» **WORK ORDER**
From the first line down to the line containing "demands a skilled", print the records below exactly, leaving every picture out.

- - - -

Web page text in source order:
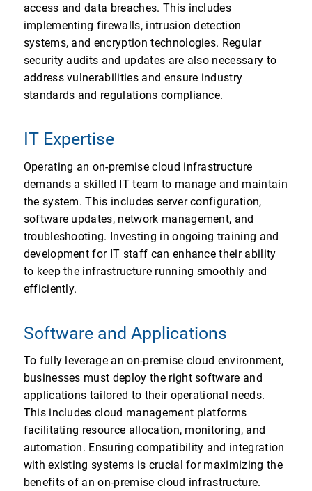
access and data breaches. This includes
implementing firewalls, intrusion detection
systems, and encryption technologies. Regular
security audits and updates are also necessary to
address vulnerabilities and ensure industry
standards and regulations compliance.
IT Expertise
Operating an on-premise cloud infrastructure
demands a skilled IT team to manage and maintain
the system. This includes server configuration,
software updates, network management, and
troubleshooting. Investing in ongoing training and
development for IT staff can enhance their ability
to keep the infrastructure running smoothly and
efficiently.
Software and Applications
To fully leverage an on-premise cloud environment,
businesses must deploy the right software and
applications tailored to their operational needs.
This includes cloud management platforms
facilitating resource allocation, monitoring, and
automation. Ensuring compatibility and integration
with existing systems is crucial for maximizing the
benefits of an on-premise cloud infrastructure.
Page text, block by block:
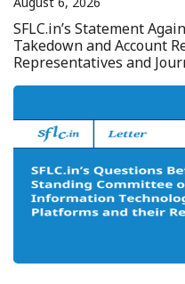
SFLC.in’s Statement
Takedown and Account
Representatives and
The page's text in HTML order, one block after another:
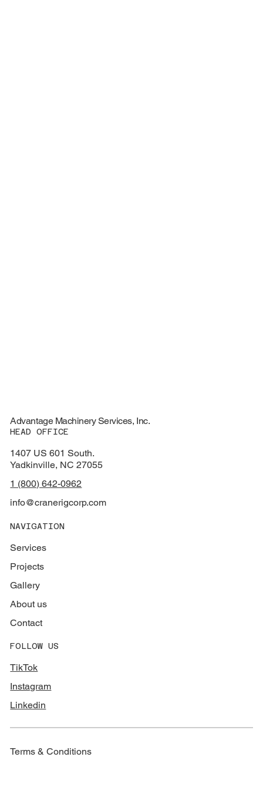
Advantage Machinery Services, Inc.
HEAD OFFICE
1407 US 601 South.
Yadkinville, NC 27055
1 (800) 642-0962
info@cranerigcorp.com
NAVIGATION
Services
Projects
About us
Gallery
Contact
FOLLOW US
TikTok
Instagram
Linkedin
Terms & Conditions

- - - -

» **RESPONSE**
Web page text in source order:
access and data breaches. This includes
implementing firewalls, intrusion detection
systems, and encryption technologies. Regular
security audits and updates are also necessary to
address vulnerabilities and ensure industry
standards and regulations compliance.
IT Expertise
Operating an on-premise cloud infrastructure
demands a skilled IT team to manage and maintain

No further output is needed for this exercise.